§ EXERCISE DIRECTIONS
Would you transcribe the lines running from the one that holds "browser performance. [12, 294, 77, 302]" to the last line of the records? Leave every picture out.

§ GIVEN INFORMATION
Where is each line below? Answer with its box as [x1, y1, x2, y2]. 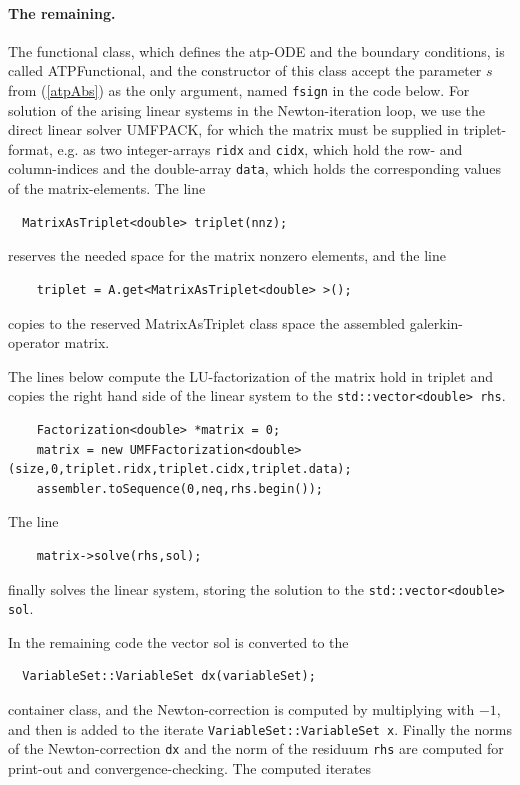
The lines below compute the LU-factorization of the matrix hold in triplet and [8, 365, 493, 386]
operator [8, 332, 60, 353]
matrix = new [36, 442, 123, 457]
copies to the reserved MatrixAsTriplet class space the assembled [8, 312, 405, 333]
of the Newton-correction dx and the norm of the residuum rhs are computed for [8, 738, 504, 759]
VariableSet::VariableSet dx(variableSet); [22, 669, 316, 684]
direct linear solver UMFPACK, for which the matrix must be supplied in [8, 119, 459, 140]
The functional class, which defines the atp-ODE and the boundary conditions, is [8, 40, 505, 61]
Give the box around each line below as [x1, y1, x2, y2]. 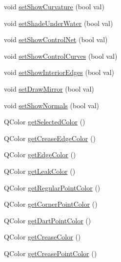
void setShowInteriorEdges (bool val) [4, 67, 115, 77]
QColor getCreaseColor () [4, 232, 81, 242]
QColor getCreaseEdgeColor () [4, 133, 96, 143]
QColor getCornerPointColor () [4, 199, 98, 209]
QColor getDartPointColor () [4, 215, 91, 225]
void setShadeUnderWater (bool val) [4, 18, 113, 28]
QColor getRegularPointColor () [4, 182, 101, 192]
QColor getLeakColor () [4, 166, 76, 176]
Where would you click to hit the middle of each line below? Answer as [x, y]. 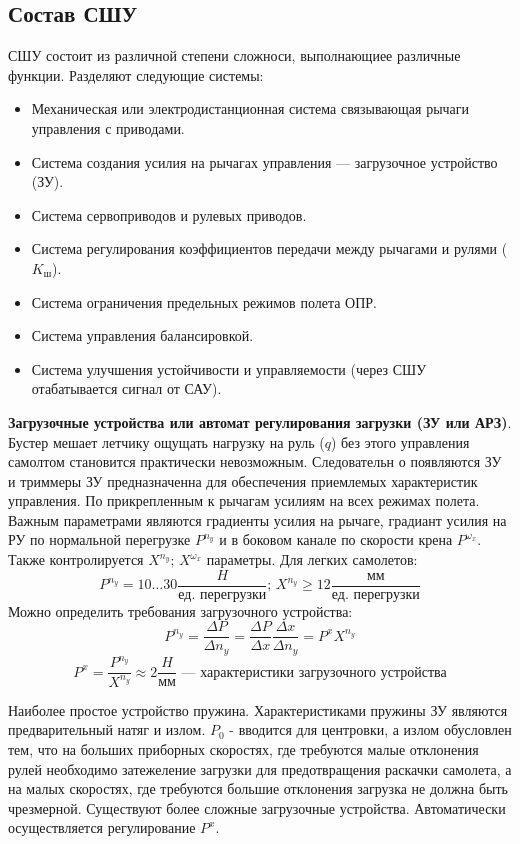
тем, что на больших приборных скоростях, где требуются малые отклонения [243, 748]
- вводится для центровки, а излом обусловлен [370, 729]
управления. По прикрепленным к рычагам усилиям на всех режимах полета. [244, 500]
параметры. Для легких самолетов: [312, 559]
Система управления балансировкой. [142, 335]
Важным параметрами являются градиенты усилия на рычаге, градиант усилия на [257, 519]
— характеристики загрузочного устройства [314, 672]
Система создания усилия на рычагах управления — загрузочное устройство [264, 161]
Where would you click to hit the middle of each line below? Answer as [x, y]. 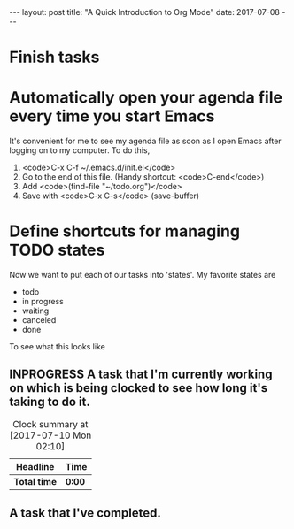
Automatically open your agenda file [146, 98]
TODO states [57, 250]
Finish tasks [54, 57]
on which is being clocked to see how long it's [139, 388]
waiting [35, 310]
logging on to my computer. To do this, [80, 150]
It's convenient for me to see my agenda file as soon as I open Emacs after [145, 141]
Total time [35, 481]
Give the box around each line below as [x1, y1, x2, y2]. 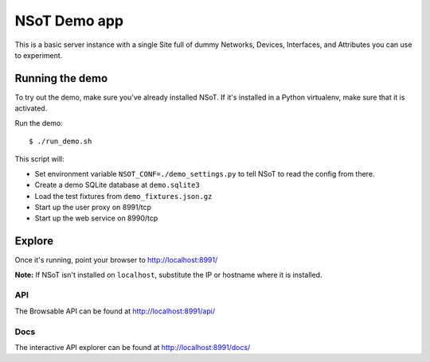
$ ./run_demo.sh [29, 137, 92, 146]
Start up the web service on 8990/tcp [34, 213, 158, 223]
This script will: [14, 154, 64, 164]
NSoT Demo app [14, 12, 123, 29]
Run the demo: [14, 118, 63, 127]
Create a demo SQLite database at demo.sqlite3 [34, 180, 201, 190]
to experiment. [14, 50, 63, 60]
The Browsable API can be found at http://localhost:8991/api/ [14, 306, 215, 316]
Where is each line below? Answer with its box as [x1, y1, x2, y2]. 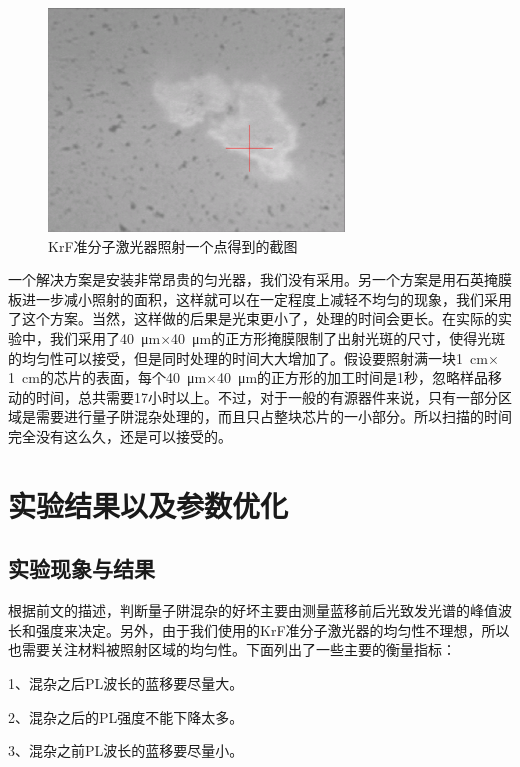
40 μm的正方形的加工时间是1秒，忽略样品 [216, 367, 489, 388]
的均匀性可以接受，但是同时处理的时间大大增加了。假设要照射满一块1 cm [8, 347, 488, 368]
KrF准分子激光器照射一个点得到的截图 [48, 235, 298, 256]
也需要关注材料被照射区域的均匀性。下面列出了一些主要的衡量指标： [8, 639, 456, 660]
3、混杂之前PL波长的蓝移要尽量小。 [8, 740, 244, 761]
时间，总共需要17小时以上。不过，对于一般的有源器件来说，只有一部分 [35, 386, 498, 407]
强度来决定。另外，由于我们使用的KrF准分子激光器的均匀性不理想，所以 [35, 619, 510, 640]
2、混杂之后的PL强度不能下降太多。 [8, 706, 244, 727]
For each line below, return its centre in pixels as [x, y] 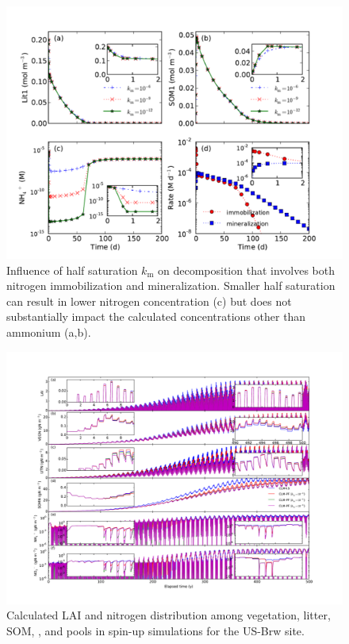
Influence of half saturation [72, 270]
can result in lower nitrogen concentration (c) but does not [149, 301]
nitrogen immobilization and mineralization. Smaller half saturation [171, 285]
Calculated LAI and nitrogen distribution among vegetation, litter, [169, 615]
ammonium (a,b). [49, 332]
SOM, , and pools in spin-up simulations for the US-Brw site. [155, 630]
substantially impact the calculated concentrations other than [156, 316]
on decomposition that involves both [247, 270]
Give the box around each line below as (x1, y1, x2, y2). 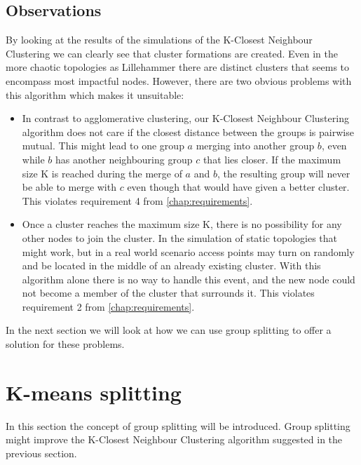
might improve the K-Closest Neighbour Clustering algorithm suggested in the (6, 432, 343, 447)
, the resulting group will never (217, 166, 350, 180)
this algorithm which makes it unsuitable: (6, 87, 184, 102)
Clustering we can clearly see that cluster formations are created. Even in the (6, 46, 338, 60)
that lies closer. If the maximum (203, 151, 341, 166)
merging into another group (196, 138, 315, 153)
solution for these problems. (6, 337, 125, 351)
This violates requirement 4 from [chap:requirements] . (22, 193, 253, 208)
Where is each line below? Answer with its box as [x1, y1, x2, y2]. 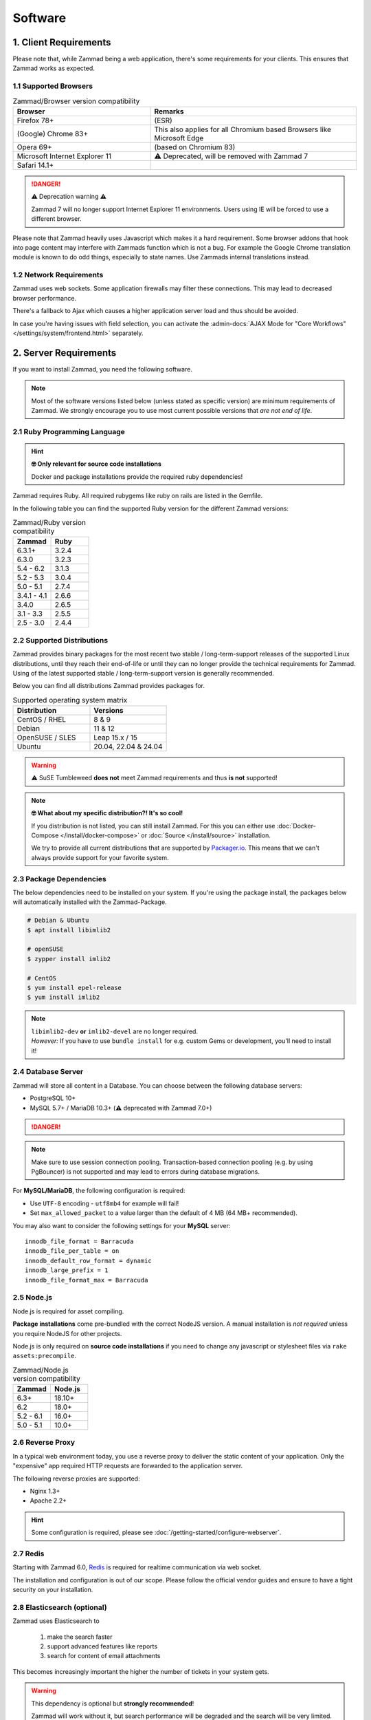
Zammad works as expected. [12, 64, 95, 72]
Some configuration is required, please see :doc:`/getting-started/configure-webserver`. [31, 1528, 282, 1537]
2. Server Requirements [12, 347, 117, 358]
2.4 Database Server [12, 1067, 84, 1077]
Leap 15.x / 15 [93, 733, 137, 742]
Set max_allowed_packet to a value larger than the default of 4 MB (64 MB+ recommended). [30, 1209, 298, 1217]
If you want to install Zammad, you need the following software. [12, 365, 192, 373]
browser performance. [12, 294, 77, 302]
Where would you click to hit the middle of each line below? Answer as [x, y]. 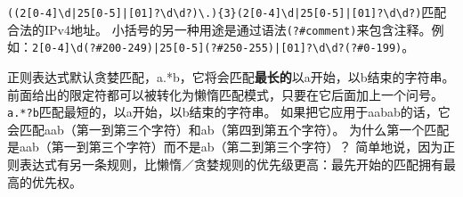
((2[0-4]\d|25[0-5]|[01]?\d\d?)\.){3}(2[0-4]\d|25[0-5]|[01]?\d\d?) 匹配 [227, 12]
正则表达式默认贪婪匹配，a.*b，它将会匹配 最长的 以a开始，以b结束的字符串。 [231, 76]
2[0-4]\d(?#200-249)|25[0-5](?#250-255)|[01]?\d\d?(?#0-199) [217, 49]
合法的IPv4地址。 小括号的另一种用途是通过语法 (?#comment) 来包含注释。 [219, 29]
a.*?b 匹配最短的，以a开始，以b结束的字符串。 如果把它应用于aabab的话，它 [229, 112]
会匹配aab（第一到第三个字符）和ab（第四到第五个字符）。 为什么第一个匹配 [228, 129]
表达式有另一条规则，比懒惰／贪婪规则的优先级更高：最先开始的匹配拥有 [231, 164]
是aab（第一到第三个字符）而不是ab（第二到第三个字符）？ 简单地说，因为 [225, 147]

§ RESULT
browser performance. [12, 294, 77, 302]
Where would you click to hit the middle of each line below? Answer as [x, y]. 
((2[0-4]\d|25[0-5]|[01]?\d\d?)\.){3}(2[0-4]\d|25[0-5]|[01]?\d\d?) 匹配 [227, 12]
正则表达式默认贪婪匹配，a.*b，它将会匹配 最长的 以a开始，以b结束的字符串。 [231, 76]
2[0-4]\d(?#200-249)|25[0-5](?#250-255)|[01]?\d\d?(?#0-199) [217, 49]
合法的IPv4地址。 小括号的另一种用途是通过语法 (?#comment) 来包含注释。 [219, 29]
a.*?b 匹配最短的，以a开始，以b结束的字符串。 如果把它应用于aabab的话，它 [229, 112]
会匹配aab（第一到第三个字符）和ab（第四到第五个字符）。 为什么第一个匹配 [228, 129]
表达式有另一条规则，比懒惰／贪婪规则的优先级更高：最先开始的匹配拥有 [231, 164]
是aab（第一到第三个字符）而不是ab（第二到第三个字符）？ 简单地说，因为 [225, 147]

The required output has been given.